[[ AVAILABLE DATA, beginning ]]

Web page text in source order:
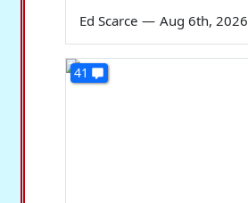
Ed Scarce — Aug 6th, 2026
41
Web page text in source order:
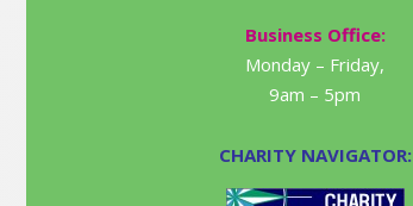
Business Office:
Monday – Friday,
9am – 5pm
CHARITY NAVIGATOR:
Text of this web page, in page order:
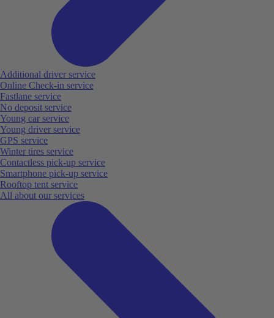
Additional driver service
Online Check-in service
Fastlane service
No deposit service
Young car service
Young driver service
GPS service
Winter tires service
Contactless pick-up service
Smartphone pick-up service
Rooftop tent service
All about our services
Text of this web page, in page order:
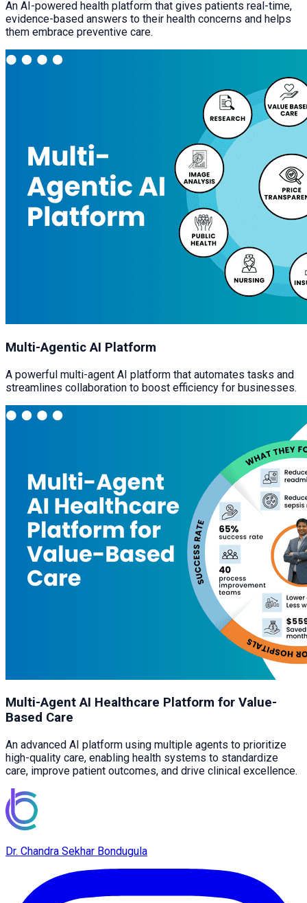
An AI-powered health platform that gives patients real-time,
evidence-based answers to their health concerns and helps
them embrace preventive care.
Multi-Agentic AI Platform
A powerful multi-agent AI platform that automates tasks and
streamlines collaboration to boost efficiency for businesses.
Multi-Agent AI Healthcare Platform for Value-
Based Care
An advanced AI platform using multiple agents to prioritize
high-quality care, enabling health systems to standardize
care, improve patient outcomes, and drive clinical excellence.
Dr. Chandra Sekhar Bondugula
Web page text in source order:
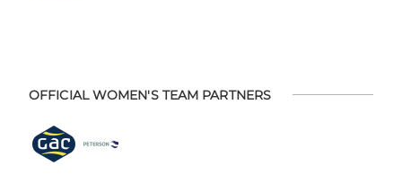
OFFICIAL WOMEN'S TEAM PARTNERS
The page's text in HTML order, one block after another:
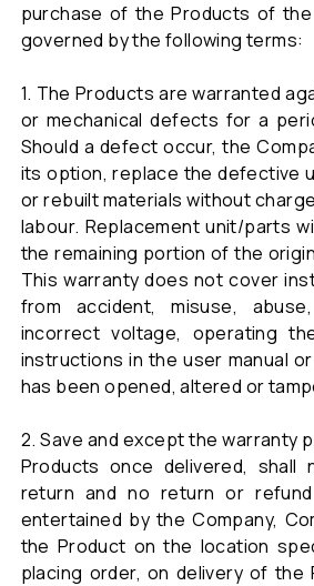
purchase of the Products of the
governed by the following terms:
1. The Products are warranted
or mechanical defects for a
Should a defect occur, the
its option, replace the defective
or rebuilt materials without
labour. Replacement unit/parts
the remaining portion of the
This warranty does not cover
from accident, misuse,
incorrect voltage, operating
instructions in the user manual
has been opened, altered or
2. Save and except the warranty
Products once delivered,
return and no return or
entertained by the Company,
the Product on the location
placing order, on delivery of the
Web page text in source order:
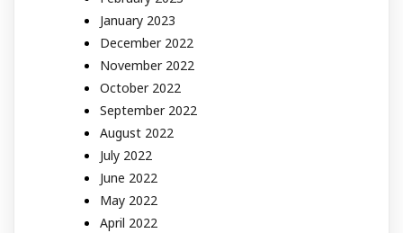
January 2023
December 2022
November 2022
October 2022
September 2022
August 2022
July 2022
June 2022
May 2022
April 2022
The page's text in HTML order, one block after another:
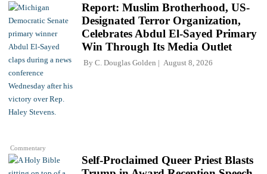
Commentary
Report: Muslim Brotherhood, US-
Designated Terror Organization,
Celebrates Abdul El-Sayed Primary
Win Through Its Media Outlet
By C. Douglas Golden August 8, 2026
Self-Proclaimed Queer Priest Blasts
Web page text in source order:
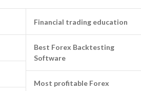
Financial trading education
Best Forex Backtesting
Software
Most profitable Forex
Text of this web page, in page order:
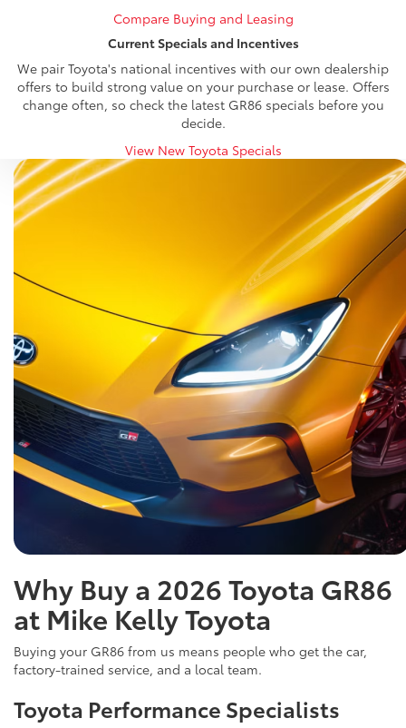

[[ AVAILABLE DATA, end ]]

Return the records above verbatim, images excluded.

- [SOLUTION BELOW]
Web page text in source order:
Ed Scarce — Aug 6th, 2026
41
Web page text in source order:
Business Office:
Monday – Friday,
9am – 5pm
CHARITY NAVIGATOR:
Text of this web page, in page order:
Additional driver service
Online Check-in service
Fastlane service
No deposit service
Young car service
Young driver service
GPS service
Winter tires service
Contactless pick-up service
Smartphone pick-up service
Rooftop tent service
All about our services
Text of this web page, in page order:
An AI-powered health platform that gives patients real-time,
evidence-based answers to their health concerns and helps
them embrace preventive care.
Multi-Agentic AI Platform
A powerful multi-agent AI platform that automates tasks and
streamlines collaboration to boost efficiency for businesses.
Multi-Agent AI Healthcare Platform for Value-
Based Care
An advanced AI platform using multiple agents to prioritize
high-quality care, enabling health systems to standardize
care, improve patient outcomes, and drive clinical excellence.
Dr. Chandra Sekhar Bondugula
Web page text in source order:
OFFICIAL WOMEN'S TEAM PARTNERS
The page's text in HTML order, one block after another:
purchase of the Products of the
governed by the following terms:
1. The Products are warranted
or mechanical defects for a
Should a defect occur, the
its option, replace the defective
or rebuilt materials without
labour. Replacement unit/parts
the remaining portion of the
This warranty does not cover
from accident, misuse,
incorrect voltage, operating
instructions in the user manual
has been opened, altered or
2. Save and except the warranty
Products once delivered,
return and no return or
entertained by the Company,
the Product on the location
placing order, on delivery of the
Web page text in source order:
January 2023
December 2022
November 2022
October 2022
September 2022
August 2022
July 2022
June 2022
May 2022
April 2022
The page's text in HTML order, one block after another:
Commentary
Report: Muslim Brotherhood, US-
Designated Terror Organization,
Celebrates Abdul El-Sayed Primary
Win Through Its Media Outlet
By C. Douglas Golden August 8, 2026
Self-Proclaimed Queer Priest Blasts
Web page text in source order:
Financial trading education
Best Forex Backtesting
Software
Most profitable Forex
Text of this web page, in page order:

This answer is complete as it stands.